Scott Diussa: What am I proudest of? Oh God, that’s a big, big question. But if I were to just put it simply what I’m most proudest of is the ability to actually teach people things. Whether it be, I used to teach guitar lessons. I teach photography now, as you know, for a living, I teach classes.

I teach a lot and I can. My mother was a teacher. My sister’s a teacher and it’s just sort of ingrained in me. And it’s not something that just anybody can do. I ever job that I ever had, the, my boss would always say, Hey, can you train so-and-so on how to do this? And you know, because they couldn’t and, and I could, and it just kind of found me.

I didn’t go, I, that was not my goal. In life to be a teacher, but you know what? I really enjoy it. And so I’m kind of proudest of the fact that I can stand in front of a group of people. I can be on a video. I could be on a podcast like this. I can be virtually on, on a video class. And I could just, I, I get the point across and I want to have fun with it.

So I think that awesome.
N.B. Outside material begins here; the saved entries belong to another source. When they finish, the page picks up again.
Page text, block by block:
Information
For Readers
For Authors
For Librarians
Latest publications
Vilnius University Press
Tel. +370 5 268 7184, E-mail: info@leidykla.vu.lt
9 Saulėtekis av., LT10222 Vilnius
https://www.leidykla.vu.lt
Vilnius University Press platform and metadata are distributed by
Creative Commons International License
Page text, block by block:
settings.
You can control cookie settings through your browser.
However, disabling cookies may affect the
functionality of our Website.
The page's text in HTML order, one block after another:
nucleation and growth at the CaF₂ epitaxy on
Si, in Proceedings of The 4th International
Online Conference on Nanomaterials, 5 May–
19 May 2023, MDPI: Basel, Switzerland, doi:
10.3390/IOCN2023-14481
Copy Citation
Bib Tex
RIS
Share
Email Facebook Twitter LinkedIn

Simple.

Scott Wyden Kivowitz: Yeah. Yeah. I love it. I love it. I, you know, it’s. Being able to, to teach someone new to photography, someone that has been in photography for trying to learn more. It’s definitely a nice feeling when, when you walk away, And you can see that the goal has been accomplished and they, even if it’s one little nugget that they walk away from, it’s a good feeling.
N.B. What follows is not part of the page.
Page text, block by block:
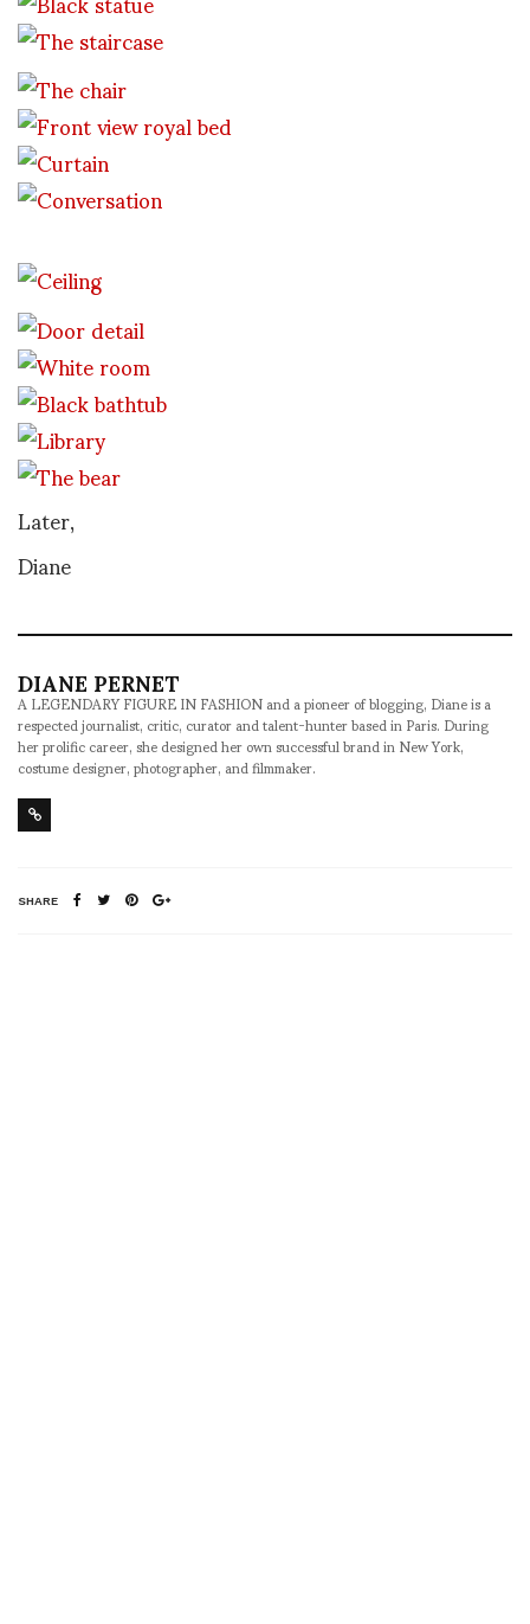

Scott Diussa: Oh, it’s, it’s the best when someone says, thank you. I learned so much, like when I would teach classes in person, you could see it on their faces. Now I teach to a camera lens. It’s shooting video and out virtually, but in the chat at the end of the program, when people are saying, thank you so much. That was wonderful.
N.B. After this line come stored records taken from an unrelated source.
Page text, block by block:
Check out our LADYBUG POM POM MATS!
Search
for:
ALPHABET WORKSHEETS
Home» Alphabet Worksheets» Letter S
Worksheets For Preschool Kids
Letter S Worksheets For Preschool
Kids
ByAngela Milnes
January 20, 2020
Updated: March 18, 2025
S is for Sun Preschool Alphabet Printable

I take that for real. I mean, People can say whatever they want to online these days and people say, thank you. That was great. So that makes me really very happy. It’s very rewarding and it’s kind of like an adrenaline rush afterwards and, and you know, it’s, it’s, that’s the best part of all. Yeah.

Scott Wyden Kivowitz: Before we dive in this episode is sponsored by my lead generation course for photographers called more leads more clients.

Yes. If you would like to increase the leads you’re generating on your photography site, you can use the strategies I teach in my course, access it@scottwiden.com slash Lee. Let’s break down the photo.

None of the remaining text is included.